## Exercise brief
The listing below must be returned in full and unchanged, without the images it carries.

## Records for processing

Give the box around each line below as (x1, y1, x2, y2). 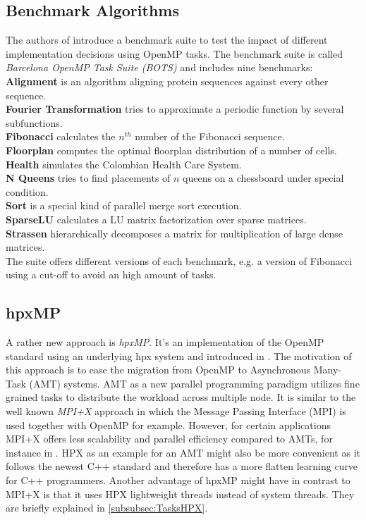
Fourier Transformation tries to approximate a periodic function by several (6, 101, 344, 116)
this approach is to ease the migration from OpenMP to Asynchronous (6, 362, 311, 377)
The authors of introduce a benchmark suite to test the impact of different (6, 32, 328, 47)
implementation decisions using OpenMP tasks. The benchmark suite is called (6, 46, 343, 61)
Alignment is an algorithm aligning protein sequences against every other (6, 73, 329, 88)
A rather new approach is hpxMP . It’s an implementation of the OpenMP (6, 335, 324, 349)
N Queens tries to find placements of (6, 171, 171, 185)
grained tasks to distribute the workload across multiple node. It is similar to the (6, 390, 356, 404)
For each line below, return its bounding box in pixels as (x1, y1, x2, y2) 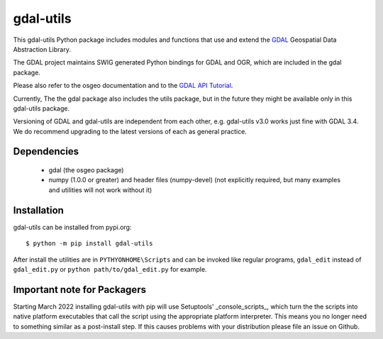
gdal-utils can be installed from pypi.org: (13, 223, 132, 231)
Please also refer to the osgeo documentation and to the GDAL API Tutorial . (13, 82, 233, 90)
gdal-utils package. (13, 104, 70, 113)
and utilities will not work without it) (48, 185, 152, 194)
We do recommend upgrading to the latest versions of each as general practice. (13, 127, 248, 135)
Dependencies (13, 145, 79, 157)
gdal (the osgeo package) (48, 166, 124, 174)
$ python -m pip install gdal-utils (26, 240, 153, 248)
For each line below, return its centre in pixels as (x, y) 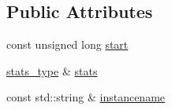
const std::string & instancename (86, 97)
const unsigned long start (67, 44)
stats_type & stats (52, 70)
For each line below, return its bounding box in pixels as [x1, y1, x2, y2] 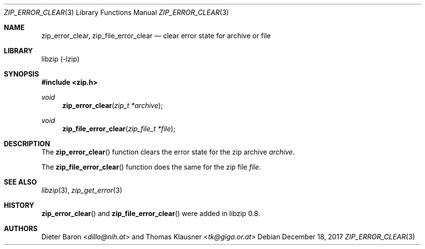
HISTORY [4, 201, 34, 209]
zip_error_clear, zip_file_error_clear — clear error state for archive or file [41, 31, 271, 40]
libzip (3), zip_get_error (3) [41, 186, 122, 194]
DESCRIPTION [4, 140, 50, 148]
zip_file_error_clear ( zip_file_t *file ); [62, 124, 176, 133]
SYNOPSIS [4, 70, 39, 78]
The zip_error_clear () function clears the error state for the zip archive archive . [41, 148, 295, 156]
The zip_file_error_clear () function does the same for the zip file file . [41, 163, 261, 171]
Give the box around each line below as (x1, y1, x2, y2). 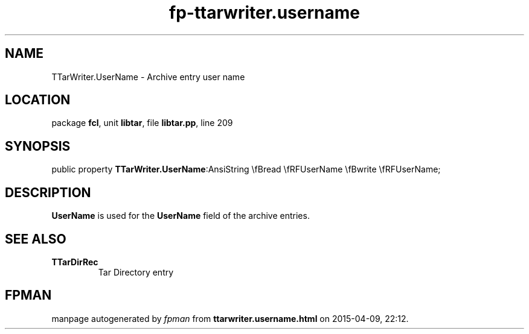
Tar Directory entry (98, 266, 174, 277)
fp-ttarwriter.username (168, 2, 361, 23)
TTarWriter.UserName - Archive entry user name (51, 71, 245, 82)
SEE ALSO (5, 231, 66, 247)
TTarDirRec (51, 256, 98, 267)
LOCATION (5, 92, 71, 108)
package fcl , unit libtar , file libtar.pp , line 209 (51, 118, 233, 128)
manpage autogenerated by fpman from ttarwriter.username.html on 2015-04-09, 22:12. (51, 313, 409, 324)
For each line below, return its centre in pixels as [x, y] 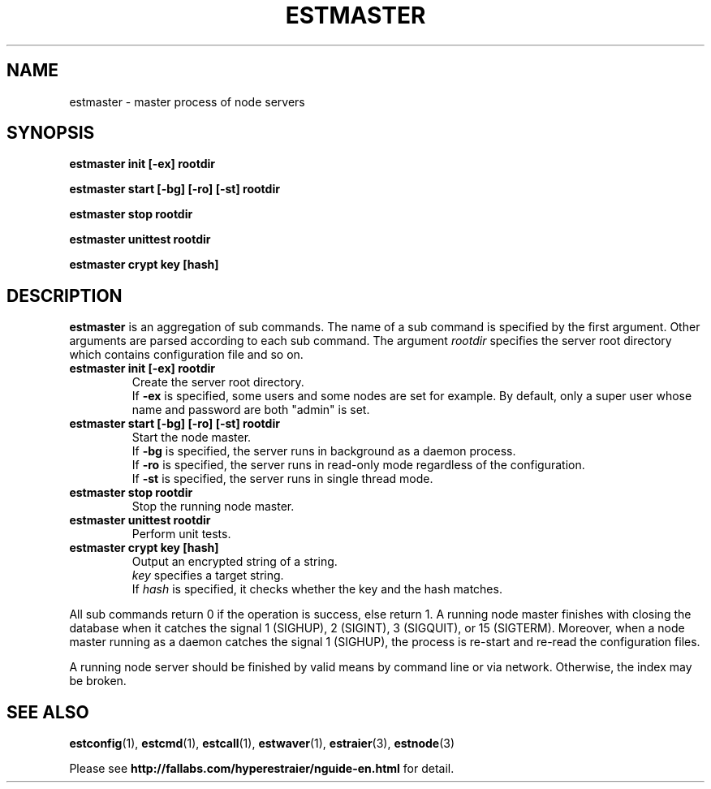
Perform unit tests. [181, 534]
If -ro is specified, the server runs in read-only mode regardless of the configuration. [358, 465]
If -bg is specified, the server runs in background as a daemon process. [324, 451]
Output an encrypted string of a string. [235, 562]
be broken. [98, 681]
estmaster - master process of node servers [187, 101]
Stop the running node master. [213, 507]
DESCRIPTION [65, 295]
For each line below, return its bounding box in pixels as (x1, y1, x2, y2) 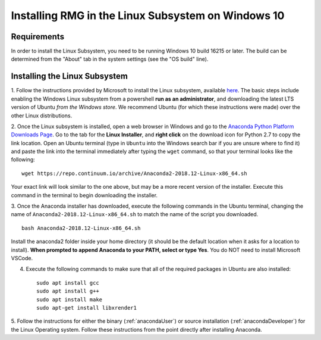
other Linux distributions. (11, 112, 73, 119)
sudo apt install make (36, 296, 103, 303)
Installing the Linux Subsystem (11, 71, 128, 82)
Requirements (11, 32, 65, 42)
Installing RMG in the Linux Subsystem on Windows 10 (11, 9, 285, 22)
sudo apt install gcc (36, 279, 99, 286)
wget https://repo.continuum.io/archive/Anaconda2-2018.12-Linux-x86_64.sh (21, 170, 247, 177)
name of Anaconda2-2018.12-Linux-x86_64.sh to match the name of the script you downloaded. (11, 211, 259, 218)
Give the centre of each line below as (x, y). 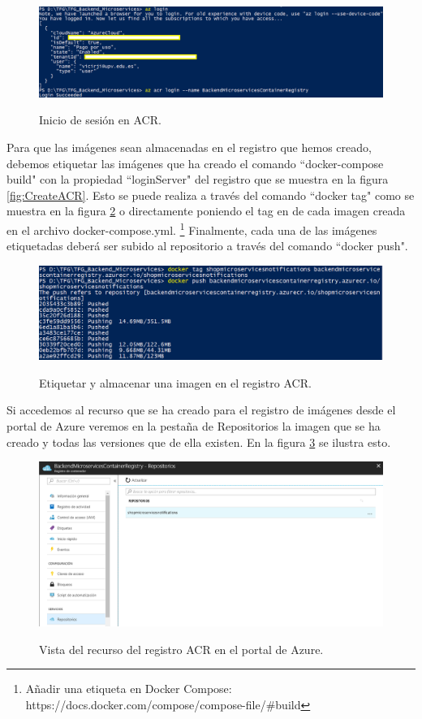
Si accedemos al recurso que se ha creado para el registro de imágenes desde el (201, 410)
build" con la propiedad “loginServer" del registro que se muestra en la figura (198, 179)
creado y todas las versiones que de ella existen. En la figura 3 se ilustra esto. (199, 442)
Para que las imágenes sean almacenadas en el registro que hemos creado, (189, 147)
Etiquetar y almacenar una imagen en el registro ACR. (175, 382)
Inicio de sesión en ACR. (100, 120)
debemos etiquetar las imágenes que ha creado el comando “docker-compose (195, 163)
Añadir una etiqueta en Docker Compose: (129, 689)
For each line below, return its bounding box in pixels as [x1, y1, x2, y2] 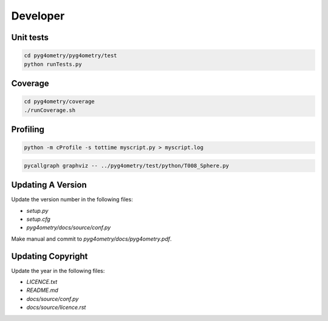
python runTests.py [24, 61, 82, 67]
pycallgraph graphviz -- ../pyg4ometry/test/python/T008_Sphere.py [24, 162, 230, 169]
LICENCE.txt [26, 278, 58, 286]
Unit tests [11, 32, 49, 43]
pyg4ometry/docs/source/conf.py [26, 224, 111, 231]
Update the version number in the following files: [11, 196, 133, 203]
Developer [11, 9, 65, 22]
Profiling [11, 124, 45, 134]
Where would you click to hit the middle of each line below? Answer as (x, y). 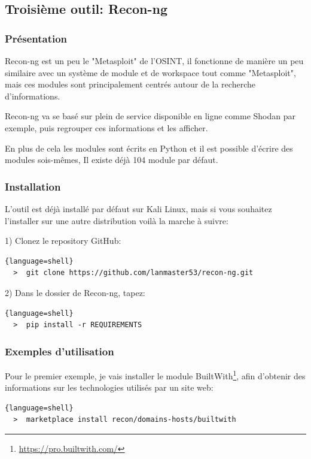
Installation (33, 186)
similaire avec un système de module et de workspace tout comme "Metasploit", (150, 72)
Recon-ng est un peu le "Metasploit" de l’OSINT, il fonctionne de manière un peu (154, 61)
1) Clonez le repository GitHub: (63, 241)
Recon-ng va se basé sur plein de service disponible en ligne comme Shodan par (150, 116)
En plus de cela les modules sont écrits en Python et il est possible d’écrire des (149, 148)
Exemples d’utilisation (60, 351)
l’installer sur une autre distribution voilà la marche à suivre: (117, 220)
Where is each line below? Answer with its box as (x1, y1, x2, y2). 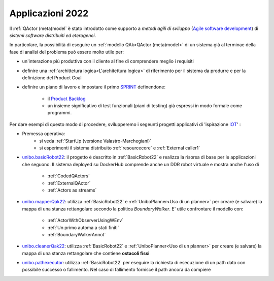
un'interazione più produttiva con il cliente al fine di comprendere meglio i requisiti (22, 58, 194, 65)
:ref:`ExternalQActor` (47, 180, 91, 186)
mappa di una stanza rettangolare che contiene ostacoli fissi (22, 250, 150, 256)
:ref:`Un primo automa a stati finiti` (47, 224, 119, 231)
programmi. (47, 110, 72, 116)
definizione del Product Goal (22, 74, 82, 81)
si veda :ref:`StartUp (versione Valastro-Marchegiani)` (39, 138, 152, 144)
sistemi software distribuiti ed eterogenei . (9, 32, 96, 38)
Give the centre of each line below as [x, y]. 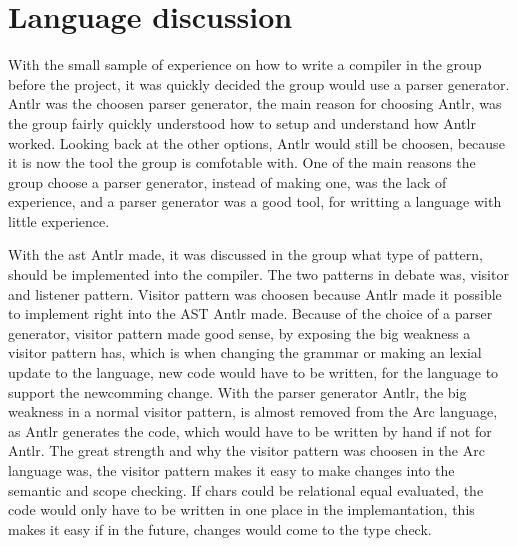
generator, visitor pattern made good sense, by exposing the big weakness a [239, 332]
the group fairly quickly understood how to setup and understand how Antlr [242, 122]
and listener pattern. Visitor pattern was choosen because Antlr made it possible [255, 293]
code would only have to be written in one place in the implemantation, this [241, 509]
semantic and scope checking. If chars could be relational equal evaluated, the [246, 489]
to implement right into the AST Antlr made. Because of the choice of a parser [250, 313]
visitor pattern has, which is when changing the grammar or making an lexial [245, 352]
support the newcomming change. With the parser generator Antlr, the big [237, 391]
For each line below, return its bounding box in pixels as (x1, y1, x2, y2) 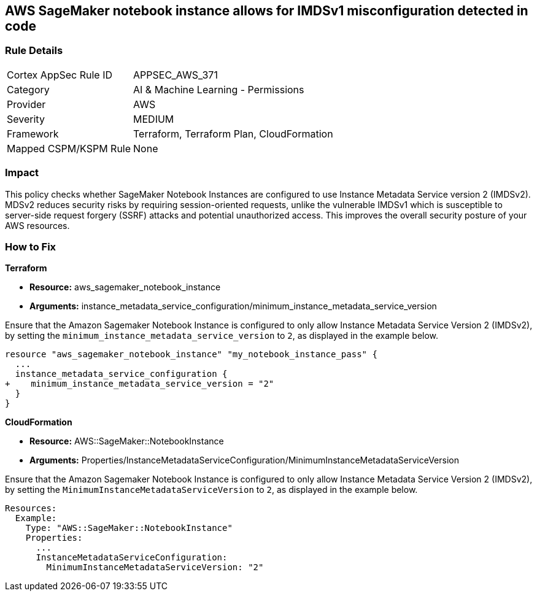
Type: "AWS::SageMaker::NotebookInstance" (25, 523, 233, 533)
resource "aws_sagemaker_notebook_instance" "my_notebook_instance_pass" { (5, 349, 377, 360)
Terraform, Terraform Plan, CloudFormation (133, 127, 333, 140)
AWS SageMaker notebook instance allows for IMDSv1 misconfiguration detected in (5, 3, 528, 18)
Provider (7, 98, 46, 110)
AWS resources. (5, 220, 70, 231)
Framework (7, 127, 59, 140)
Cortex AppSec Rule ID (7, 68, 113, 81)
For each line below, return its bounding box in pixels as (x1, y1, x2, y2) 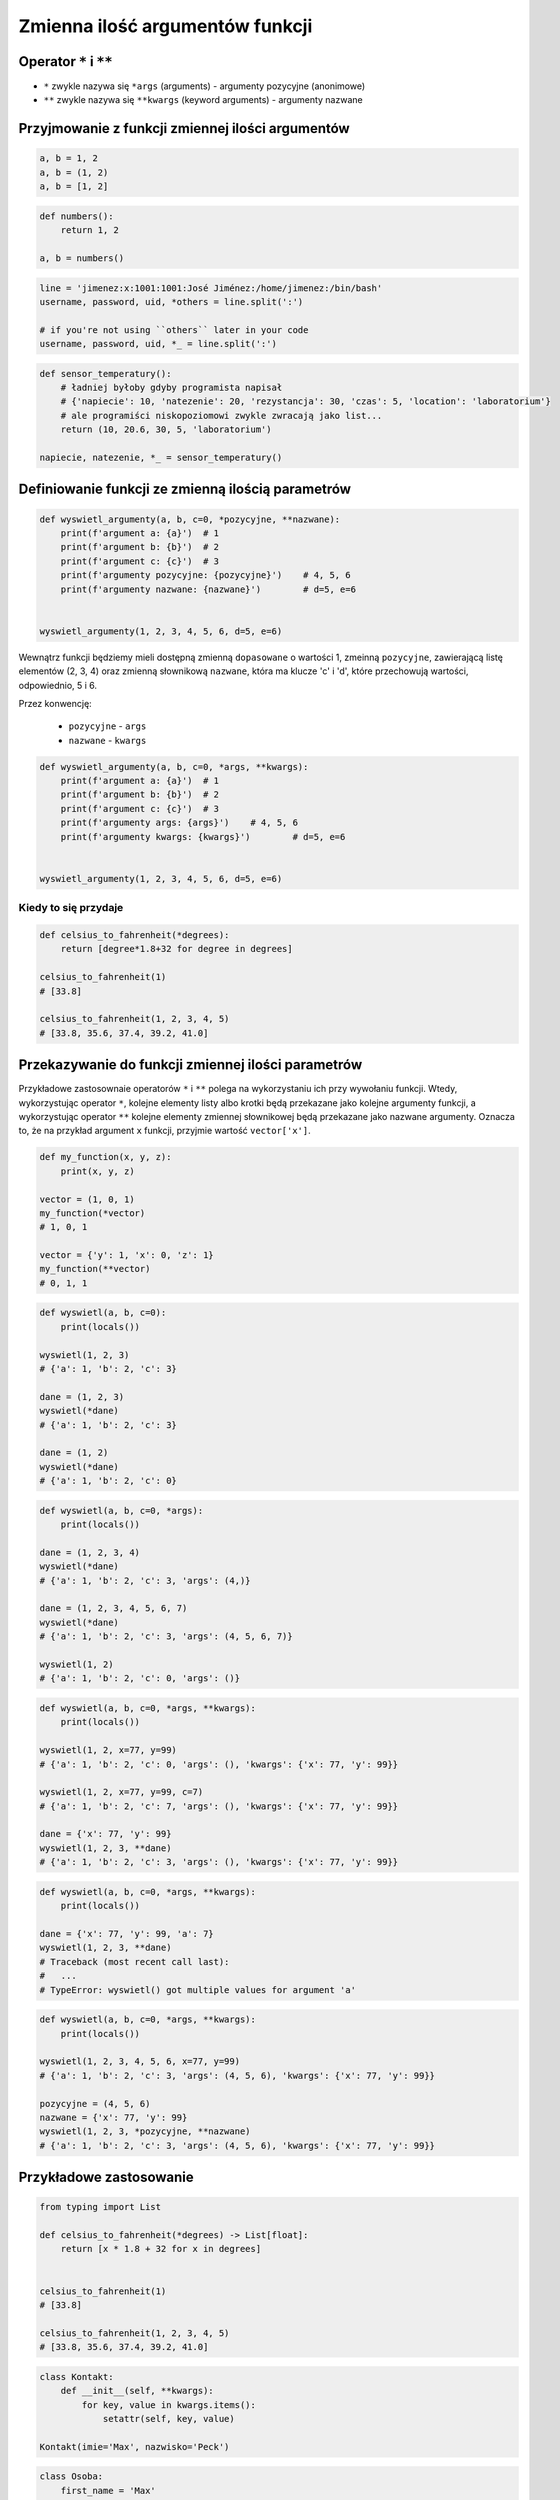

## Solution for this problem
Give the box around each line below as (x1, y1, x2, y2). 
Fourier Transformation tries to approximate a periodic function by several (6, 101, 344, 116)
this approach is to ease the migration from OpenMP to Asynchronous (6, 362, 311, 377)
The authors of introduce a benchmark suite to test the impact of different (6, 32, 328, 47)
implementation decisions using OpenMP tasks. The benchmark suite is called (6, 46, 343, 61)
Alignment is an algorithm aligning protein sequences against every other (6, 73, 329, 88)
A rather new approach is hpxMP . It’s an implementation of the OpenMP (6, 335, 324, 349)
N Queens tries to find placements of (6, 171, 171, 185)
grained tasks to distribute the workload across multiple node. It is similar to the (6, 390, 356, 404)
For each line below, return its bounding box in pixels as (x1, y1, x2, y2) 
gdal-utils can be installed from pypi.org: (13, 223, 132, 231)
Please also refer to the osgeo documentation and to the GDAL API Tutorial . (13, 82, 233, 90)
gdal-utils package. (13, 104, 70, 113)
and utilities will not work without it) (48, 185, 152, 194)
We do recommend upgrading to the latest versions of each as general practice. (13, 127, 248, 135)
Dependencies (13, 145, 79, 157)
gdal (the osgeo package) (48, 166, 124, 174)
$ python -m pip install gdal-utils (26, 240, 153, 248)
For each line below, return its centre in pixels as (x, y) 
const std::string & instancename (86, 97)
const unsigned long start (67, 44)
stats_type & stats (52, 70)
For each line below, return its bounding box in pixels as [x1, y1, x2, y2] 
HISTORY [4, 201, 34, 209]
zip_error_clear, zip_file_error_clear — clear error state for archive or file [41, 31, 271, 40]
libzip (3), zip_get_error (3) [41, 186, 122, 194]
DESCRIPTION [4, 140, 50, 148]
zip_file_error_clear ( zip_file_t *file ); [62, 124, 176, 133]
SYNOPSIS [4, 70, 39, 78]
The zip_error_clear () function clears the error state for the zip archive archive . [41, 148, 295, 156]
The zip_file_error_clear () function does the same for the zip file file . [41, 163, 261, 171]
Give the box around each line below as (x1, y1, x2, y2). 
Tar Directory entry (98, 266, 174, 277)
fp-ttarwriter.username (168, 2, 361, 23)
TTarWriter.UserName - Archive entry user name (51, 71, 245, 82)
SEE ALSO (5, 231, 66, 247)
TTarDirRec (51, 256, 98, 267)
LOCATION (5, 92, 71, 108)
package fcl , unit libtar , file libtar.pp , line 209 (51, 118, 233, 128)
manpage autogenerated by fpman from ttarwriter.username.html on 2015-04-09, 22:12. (51, 313, 409, 324)
For each line below, return its centre in pixels as [x, y] 
Perform unit tests. [181, 534]
If -ro is specified, the server runs in read-only mode regardless of the configuration. [358, 465]
If -bg is specified, the server runs in background as a daemon process. [324, 451]
Output an encrypted string of a string. [235, 562]
be broken. [98, 681]
estmaster - master process of node servers [187, 101]
Stop the running node master. [213, 507]
DESCRIPTION [65, 295]
For each line below, return its bounding box in pixels as (x1, y1, x2, y2) 
other Linux distributions. (11, 112, 73, 119)
sudo apt install make (36, 296, 103, 303)
Installing the Linux Subsystem (11, 71, 128, 82)
Requirements (11, 32, 65, 42)
Installing RMG in the Linux Subsystem on Windows 10 (11, 9, 285, 22)
sudo apt install gcc (36, 279, 99, 286)
wget https://repo.continuum.io/archive/Anaconda2-2018.12-Linux-x86_64.sh (21, 170, 247, 177)
name of Anaconda2-2018.12-Linux-x86_64.sh to match the name of the script you downloaded. (11, 211, 259, 218)
Give the centre of each line below as (x, y). 
Si accedemos al recurso que se ha creado para el registro de imágenes desde el (201, 410)
build" con la propiedad “loginServer" del registro que se muestra en la figura (198, 179)
creado y todas las versiones que de ella existen. En la figura 3 se ilustra esto. (199, 442)
Para que las imágenes sean almacenadas en el registro que hemos creado, (189, 147)
Etiquetar y almacenar una imagen en el registro ACR. (175, 382)
Inicio de sesión en ACR. (100, 120)
debemos etiquetar las imágenes que ha creado el comando “docker-compose (195, 163)
Añadir una etiqueta en Docker Compose: (129, 689)
For each line below, return its bounding box in pixels as [x1, y1, x2, y2] 
python runTests.py [24, 61, 82, 67]
pycallgraph graphviz -- ../pyg4ometry/test/python/T008_Sphere.py [24, 162, 230, 169]
LICENCE.txt [26, 278, 58, 286]
Unit tests [11, 32, 49, 43]
pyg4ometry/docs/source/conf.py [26, 224, 111, 231]
Update the version number in the following files: [11, 196, 133, 203]
Developer [11, 9, 65, 22]
Profiling [11, 124, 45, 134]
Where would you click to hit the middle of each line below? Answer as (x, y). 
Installation (33, 186)
similaire avec un système de module et de workspace tout comme "Metasploit", (150, 72)
Recon-ng est un peu le "Metasploit" de l’OSINT, il fonctionne de manière un peu (154, 61)
1) Clonez le repository GitHub: (63, 241)
Recon-ng va se basé sur plein de service disponible en ligne comme Shodan par (150, 116)
En plus de cela les modules sont écrits en Python et il est possible d’écrire des (149, 148)
Exemples d’utilisation (60, 351)
l’installer sur une autre distribution voilà la marche à suivre: (117, 220)
Where is each line below? Answer with its box as (x1, y1, x2, y2). 
un'interazione più produttiva con il cliente al fine di comprendere meglio i requisiti (22, 58, 194, 65)
:ref:`ExternalQActor` (47, 180, 91, 186)
mappa di una stanza rettangolare che contiene ostacoli fissi (22, 250, 150, 256)
:ref:`Un primo automa a stati finiti` (47, 224, 119, 231)
programmi. (47, 110, 72, 116)
definizione del Product Goal (22, 74, 82, 81)
si veda :ref:`StartUp (versione Valastro-Marchegiani)` (39, 138, 152, 144)
sistemi software distribuiti ed eterogenei . (9, 32, 96, 38)
Give the centre of each line below as [x, y]. 
generator, visitor pattern made good sense, by exposing the big weakness a [239, 332]
the group fairly quickly understood how to setup and understand how Antlr [242, 122]
and listener pattern. Visitor pattern was choosen because Antlr made it possible [255, 293]
code would only have to be written in one place in the implemantation, this [241, 509]
semantic and scope checking. If chars could be relational equal evaluated, the [246, 489]
to implement right into the AST Antlr made. Because of the choice of a parser [250, 313]
visitor pattern has, which is when changing the grammar or making an lexial [245, 352]
support the newcomming change. With the parser generator Antlr, the big [237, 391]
For each line below, return its bounding box in pixels as (x1, y1, x2, y2) 
Type: "AWS::SageMaker::NotebookInstance" (25, 523, 233, 533)
resource "aws_sagemaker_notebook_instance" "my_notebook_instance_pass" { (5, 349, 377, 360)
Terraform, Terraform Plan, CloudFormation (133, 127, 333, 140)
AWS SageMaker notebook instance allows for IMDSv1 misconfiguration detected in (5, 3, 528, 18)
Provider (7, 98, 46, 110)
AWS resources. (5, 220, 70, 231)
Framework (7, 127, 59, 140)
Cortex AppSec Rule ID (7, 68, 113, 81)
For each line below, return its bounding box in pixels as (x1, y1, x2, y2) 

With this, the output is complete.